The required answer is an exact copy of the records below, without pictures.

= Beginning of Section =

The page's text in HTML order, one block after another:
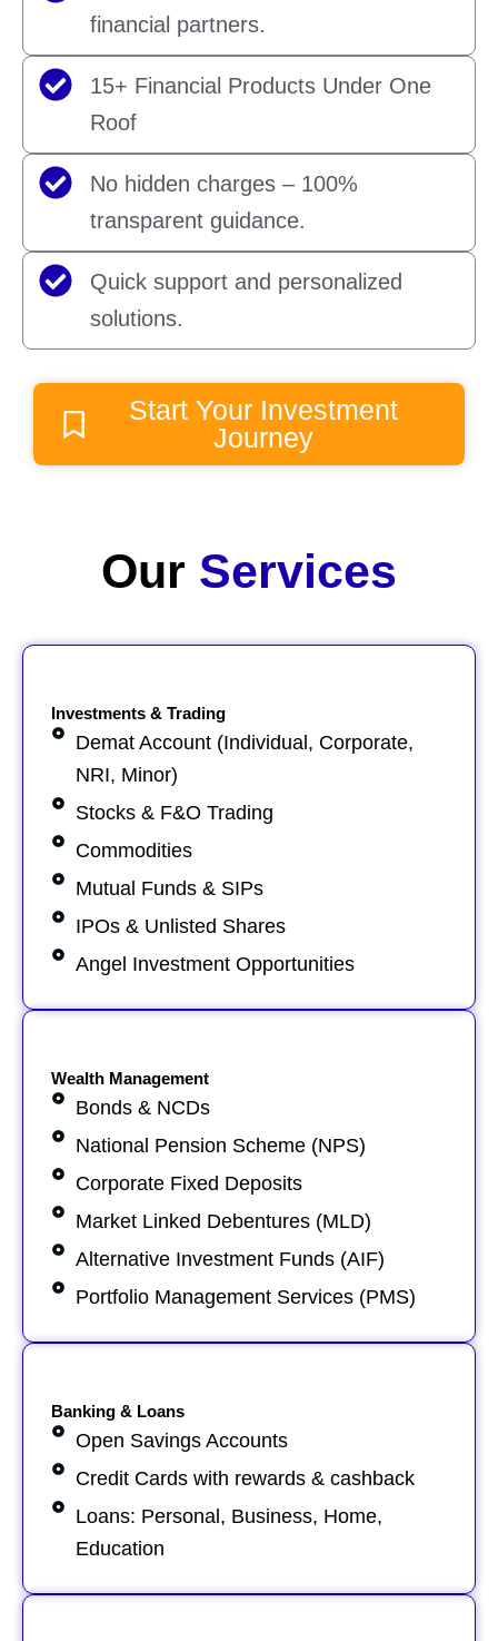
financial partners.
15+ Financial Products Under One
Roof
No hidden charges – 100%
transparent guidance.
Quick support and personalized
solutions.
Start Your Investment
Journey
Our Services​
Investments & Trading
Demat Account (Individual, Corporate,
NRI, Minor)
Stocks & F&O Trading
Commodities
Mutual Funds & SIPs
IPOs & Unlisted Shares
Angel Investment Opportunities
Wealth Management
Bonds & NCDs
National Pension Scheme (NPS)
Corporate Fixed Deposits
Market Linked Debentures (MLD)
Alternative Investment Funds (AIF)
Portfolio Management Services (PMS)
Banking & Loans
Open Savings Accounts
Credit Cards with rewards & cashback
Loans: Personal, Business, Home,
Education
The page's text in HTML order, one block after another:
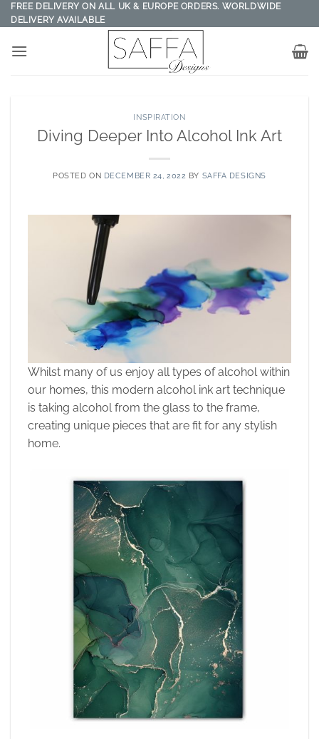
Skip
to
content
FREE DELIVERY ON ALL UK & EUROPE ORDERS. WORLDWIDE
DELIVERY AVAILABLE
INSPIRATION
Diving Deeper Into Alcohol Ink Art
POSTED ON DECEMBER 24, 2022 BY SAFFA DESIGNS
Whilst many of us enjoy all types of alcohol within
our homes, this modern alcohol ink art technique
is taking alcohol from the glass to the frame,
creating unique pieces that are fit for any stylish
home.
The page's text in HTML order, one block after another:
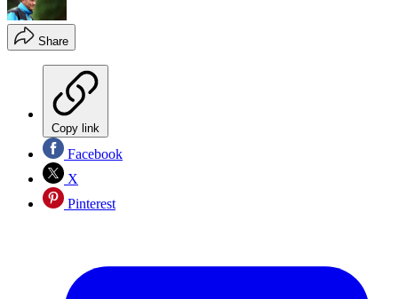
Share
Copy link
Facebook
X
Pinterest
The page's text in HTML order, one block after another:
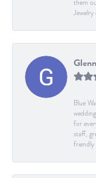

= End of Section =

Answer for the task:
The page's text in HTML order, one block after another:
financial partners.
15+ Financial Products Under One
Roof
No hidden charges – 100%
transparent guidance.
Quick support and personalized
solutions.
Start Your Investment
Journey
Our Services​
Investments & Trading
Demat Account (Individual, Corporate,
NRI, Minor)
Stocks & F&O Trading
Commodities
Mutual Funds & SIPs
IPOs & Unlisted Shares
Angel Investment Opportunities
Wealth Management
Bonds & NCDs
National Pension Scheme (NPS)
Corporate Fixed Deposits
Market Linked Debentures (MLD)
Alternative Investment Funds (AIF)
Portfolio Management Services (PMS)
Banking & Loans
Open Savings Accounts
Credit Cards with rewards & cashback
Loans: Personal, Business, Home,
Education
The page's text in HTML order, one block after another:
Skip
to
content
FREE DELIVERY ON ALL UK & EUROPE ORDERS. WORLDWIDE
DELIVERY AVAILABLE
INSPIRATION
Diving Deeper Into Alcohol Ink Art
POSTED ON DECEMBER 24, 2022 BY SAFFA DESIGNS
Whilst many of us enjoy all types of alcohol within
our homes, this modern alcohol ink art technique
is taking alcohol from the glass to the frame,
creating unique pieces that are fit for any stylish
home.
The page's text in HTML order, one block after another:
Share
Copy link
Facebook
X
Pinterest
The page's text in HTML order, one block after another:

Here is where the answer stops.